EXERCISE BRIEF:
If an entry below holds a picture, leave the picture out and print the rest exactly.

------ SOURCE INFORMATION

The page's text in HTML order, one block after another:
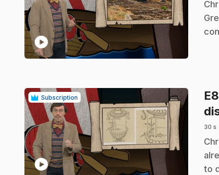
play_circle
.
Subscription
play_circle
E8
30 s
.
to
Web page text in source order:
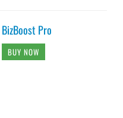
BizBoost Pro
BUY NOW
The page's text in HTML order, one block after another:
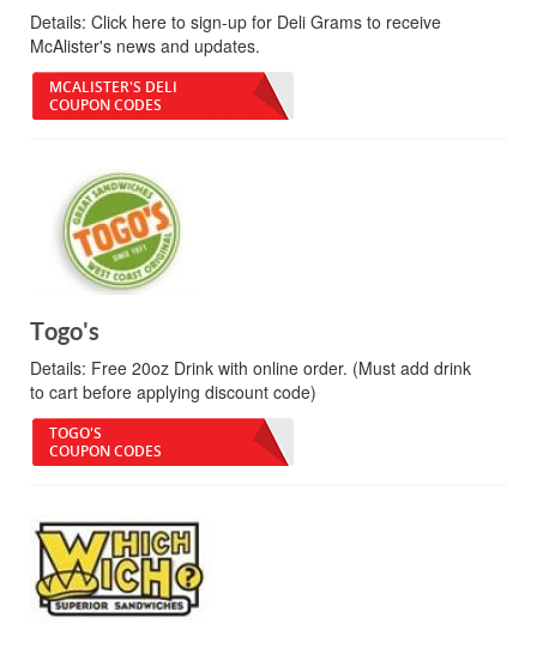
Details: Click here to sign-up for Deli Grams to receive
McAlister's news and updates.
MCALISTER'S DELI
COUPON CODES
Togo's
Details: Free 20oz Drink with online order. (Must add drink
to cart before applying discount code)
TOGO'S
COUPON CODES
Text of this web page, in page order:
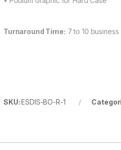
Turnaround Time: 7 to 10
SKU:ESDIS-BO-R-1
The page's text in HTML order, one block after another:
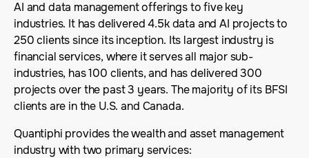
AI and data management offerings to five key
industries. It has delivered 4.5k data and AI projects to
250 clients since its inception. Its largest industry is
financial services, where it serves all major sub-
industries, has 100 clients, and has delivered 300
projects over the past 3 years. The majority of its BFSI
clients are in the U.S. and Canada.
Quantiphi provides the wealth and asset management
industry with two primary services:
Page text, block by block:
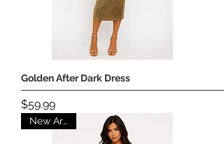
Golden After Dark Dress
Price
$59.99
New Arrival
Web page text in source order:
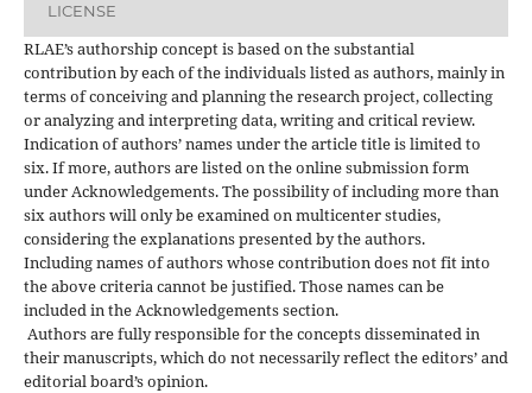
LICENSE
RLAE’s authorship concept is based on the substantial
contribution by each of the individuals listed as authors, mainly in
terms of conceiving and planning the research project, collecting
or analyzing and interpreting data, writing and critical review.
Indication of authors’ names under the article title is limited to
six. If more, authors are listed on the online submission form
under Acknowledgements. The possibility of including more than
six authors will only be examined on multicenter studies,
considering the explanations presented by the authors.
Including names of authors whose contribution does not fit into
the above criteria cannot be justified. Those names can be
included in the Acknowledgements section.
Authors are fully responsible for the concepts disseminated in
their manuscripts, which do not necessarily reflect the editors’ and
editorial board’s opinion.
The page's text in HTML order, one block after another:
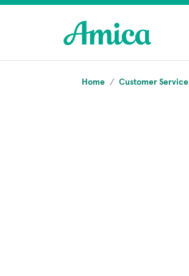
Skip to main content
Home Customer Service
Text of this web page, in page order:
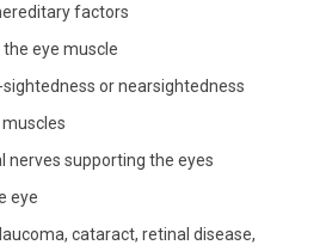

------------

ANSWER:
The page's text in HTML order, one block after another:
play_circle
.
Subscription
play_circle
E8
30 s
.
to
Web page text in source order:
BizBoost Pro
BUY NOW
The page's text in HTML order, one block after another:
Details: Click here to sign-up for Deli Grams to receive
McAlister's news and updates.
MCALISTER'S DELI
COUPON CODES
Togo's
Details: Free 20oz Drink with online order. (Must add drink
to cart before applying discount code)
TOGO'S
COUPON CODES
Text of this web page, in page order:
Turnaround Time: 7 to 10
SKU:ESDIS-BO-R-1
The page's text in HTML order, one block after another:
AI and data management offerings to five key
industries. It has delivered 4.5k data and AI projects to
250 clients since its inception. Its largest industry is
financial services, where it serves all major sub-
industries, has 100 clients, and has delivered 300
projects over the past 3 years. The majority of its BFSI
clients are in the U.S. and Canada.
Quantiphi provides the wealth and asset management
industry with two primary services:
Page text, block by block:
Golden After Dark Dress
Price
$59.99
New Arrival
Web page text in source order:
LICENSE
RLAE’s authorship concept is based on the substantial
contribution by each of the individuals listed as authors, mainly in
terms of conceiving and planning the research project, collecting
or analyzing and interpreting data, writing and critical review.
Indication of authors’ names under the article title is limited to
six. If more, authors are listed on the online submission form
under Acknowledgements. The possibility of including more than
six authors will only be examined on multicenter studies,
considering the explanations presented by the authors.
Including names of authors whose contribution does not fit into
the above criteria cannot be justified. Those names can be
included in the Acknowledgements section.
Authors are fully responsible for the concepts disseminated in
their manuscripts, which do not necessarily reflect the editors’ and
editorial board’s opinion.
The page's text in HTML order, one block after another:
Skip to main content
Home Customer Service
Text of this web page, in page order:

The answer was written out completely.